Items from a data source:
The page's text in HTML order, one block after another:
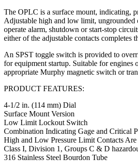
The OPLC is a surface mount, indicating,
Adjustable high and low limit, ungrounded
operate alarm, shutdown or start-stop
either of the adjustable contacts completes
An SPST toggle switch is provided to
for equipment startup. Suitable for engines
appropriate Murphy magnetic switch or
PRODUCT FEATURES:
4-1/2 in. (114 mm) Dial
Surface Mount Version
Low Limit Lockout Switch
Combination Indicating Gage and Critical
High and Low Pressure Limit Contacts
Class I, Division 1, Groups C & D
316 Stainless Steel Bourdon Tube
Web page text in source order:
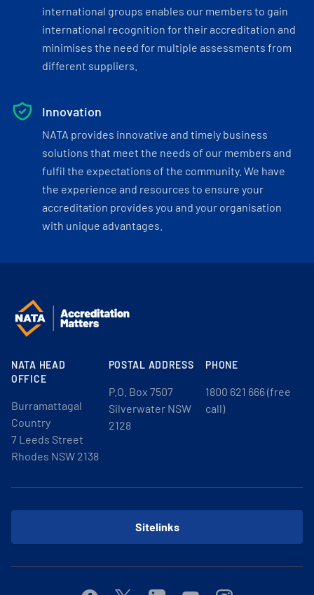
international groups enables our members to gain
international recognition for their accreditation and
minimises the need for multiple assessments from
different suppliers.
Innovation
NATA provides innovative and timely business
solutions that meet the needs of our members and
fulfil the expectations of the community. We have
the experience and resources to ensure your
accreditation provides you and your organisation
with unique advantages.
NATA HEAD
OFFICE
Burramattagal
Country
7 Leeds Street
Rhodes NSW 2138
POSTAL ADDRESS
P.O. Box 7507
Silverwater NSW
2128
PHONE
1800 621 666 (free
call)
Sitelinks
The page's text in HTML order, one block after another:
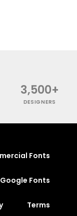
3,500+
DESIGNERS
Fonts
Google Fonts
Terms
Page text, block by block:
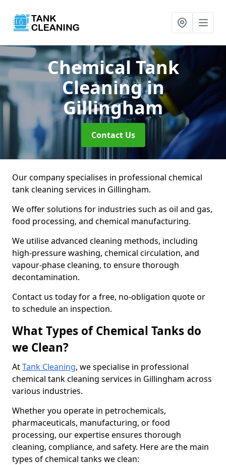
Chemical Tank
Cleaningin
Gillingham
Contact Us
Our company specialises in professional chemical
tank cleaning services in Gillingham.
We offer solutions for industries such as oil and gas,
food processing, and chemical manufacturing.
We utilise advanced cleaning methods, including
high-pressure washing, chemical circulation, and
vapour-phase cleaning, to ensure thorough
decontamination.
Contact us today for a free, no-obligation quote or
to schedule an inspection.
What Types of Chemical Tanks do
we Clean?
AtTank Cleaning, we specialise in professional
chemical tank cleaning services in Gillingham across
various industries.
Whether you operate in petrochemicals,
pharmaceuticals, manufacturing, or food
processing, our expertise ensures thorough
cleaning, compliance, and safety. Here are the main
types of chemical tanks we clean:
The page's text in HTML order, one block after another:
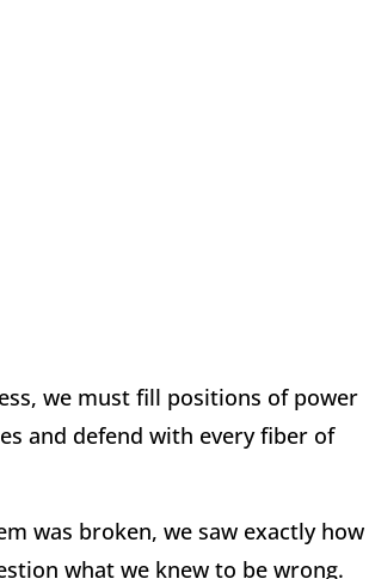
we must fill positions of power
and defend with every fiber of
was broken, we saw exactly how
what we knew to be wrong.
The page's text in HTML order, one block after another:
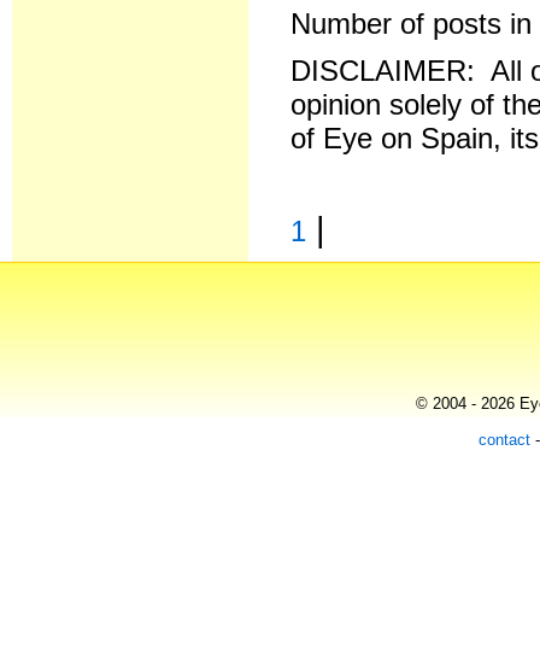
Number of posts
DISCLAIMER: All
opinion solely of
of Eye on Spain,
1 |
© 2004 - 2026
contact
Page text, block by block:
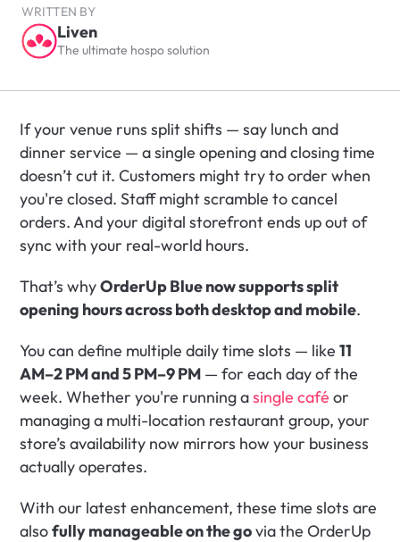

WORK REQUIRED:
Copy out, without any pictures, the lines of the records above from the one containing "Number of posts" through the final line, both ends included.

PROBLEM SOLUTION:
Number of posts
DISCLAIMER: All
opinion solely of
of Eye on Spain,
1 |
© 2004 - 2026
contact
Page text, block by block:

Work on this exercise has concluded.